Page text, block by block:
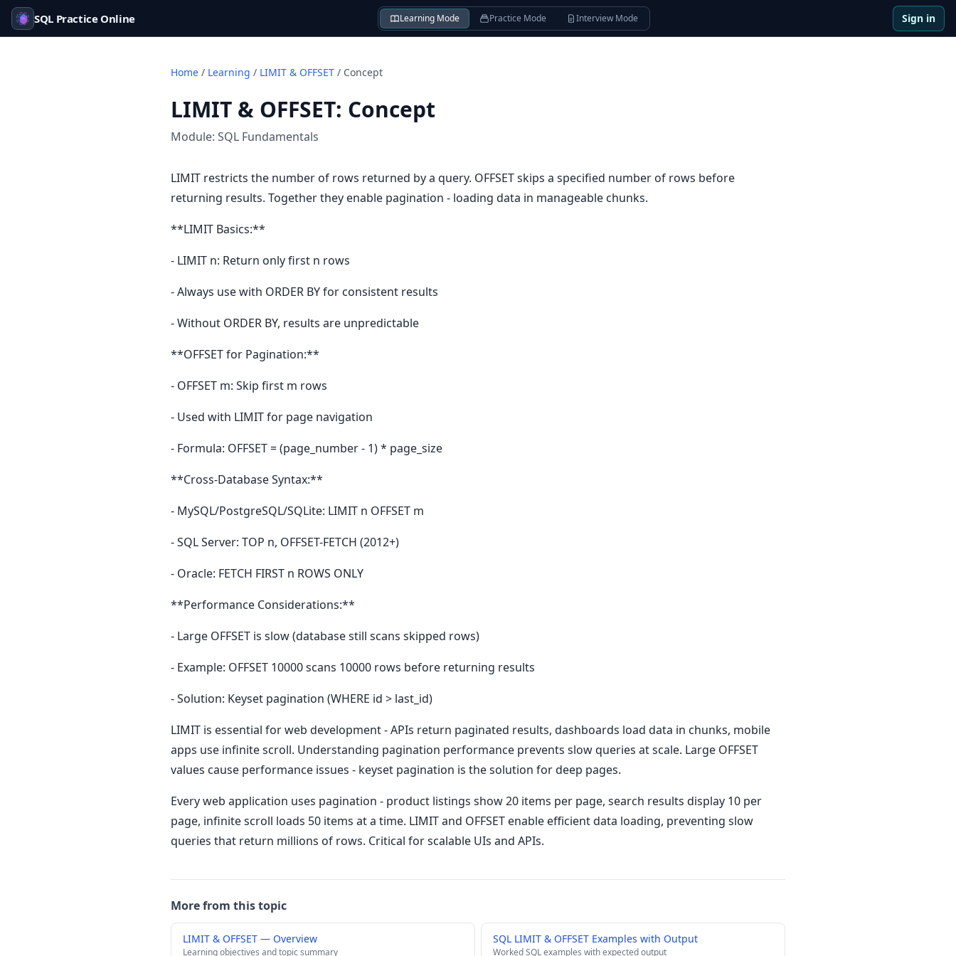
SQL Practice Online Learning Mode Practice Mode Interview Mode Sign in
Home / Learning / LIMIT & OFFSET / Concept
LIMIT & OFFSET: Concept
Module: SQL Fundamentals
LIMIT restricts the number of rows returned by a query. OFFSET skips a specified number of rows before
returning results. Together they enable pagination - loading data in manageable chunks.
**LIMIT Basics:**
- LIMIT n: Return only first n rows
- Always use with ORDER BY for consistent results
- Without ORDER BY, results are unpredictable
**OFFSET for Pagination:**
- OFFSET m: Skip first m rows
- Used with LIMIT for page navigation
- Formula: OFFSET = (page_number - 1) * page_size
**Cross-Database Syntax:**
- MySQL/PostgreSQL/SQLite: LIMIT n OFFSET m
- SQL Server: TOP n, OFFSET-FETCH (2012+)
- Oracle: FETCH FIRST n ROWS ONLY
**Performance Considerations:**
- Large OFFSET is slow (database still scans skipped rows)
- Example: OFFSET 10000 scans 10000 rows before returning results
- Solution: Keyset pagination (WHERE id > last_id)
LIMIT is essential for web development - APIs return paginated results, dashboards load data in chunks, mobile
apps use infinite scroll. Understanding pagination performance prevents slow queries at scale. Large OFFSET
values cause performance issues - keyset pagination is the solution for deep pages.
Every web application uses pagination - product listings show 20 items per page, search results display 10 per
page, infinite scroll loads 50 items at a time. LIMIT and OFFSET enable efficient data loading, preventing slow
queries that return millions of rows. Critical for scalable UIs and APIs.
More from this topic
LIMIT & OFFSET — Overview
Learning objectives and topic summary
SQL LIMIT & OFFSET Examples with Output
Worked SQL examples with expected output
------------------------------------------------
- **PROMPT**
Reproduce the records in full and leave the images behind.

- **TASK RESULT**
Page text, block by block:
SQL Practice Online Learning Mode Practice Mode Interview Mode Sign in
Home / Learning / LIMIT & OFFSET / Concept
LIMIT & OFFSET: Concept
Module: SQL Fundamentals
LIMIT restricts the number of rows returned by a query. OFFSET skips a specified number of rows before
returning results. Together they enable pagination - loading data in manageable chunks.
**LIMIT Basics:**
- LIMIT n: Return only first n rows
- Always use with ORDER BY for consistent results
- Without ORDER BY, results are unpredictable
**OFFSET for Pagination:**
- OFFSET m: Skip first m rows
- Used with LIMIT for page navigation
- Formula: OFFSET = (page_number - 1) * page_size
**Cross-Database Syntax:**
- MySQL/PostgreSQL/SQLite: LIMIT n OFFSET m
- SQL Server: TOP n, OFFSET-FETCH (2012+)
- Oracle: FETCH FIRST n ROWS ONLY
**Performance Considerations:**
- Large OFFSET is slow (database still scans skipped rows)
- Example: OFFSET 10000 scans 10000 rows before returning results
- Solution: Keyset pagination (WHERE id > last_id)
LIMIT is essential for web development - APIs return paginated results, dashboards load data in chunks, mobile
apps use infinite scroll. Understanding pagination performance prevents slow queries at scale. Large OFFSET
values cause performance issues - keyset pagination is the solution for deep pages.
Every web application uses pagination - product listings show 20 items per page, search results display 10 per
page, infinite scroll loads 50 items at a time. LIMIT and OFFSET enable efficient data loading, preventing slow
queries that return millions of rows. Critical for scalable UIs and APIs.
More from this topic
LIMIT & OFFSET — Overview
Learning objectives and topic summary
SQL LIMIT & OFFSET Examples with Output
Worked SQL examples with expected output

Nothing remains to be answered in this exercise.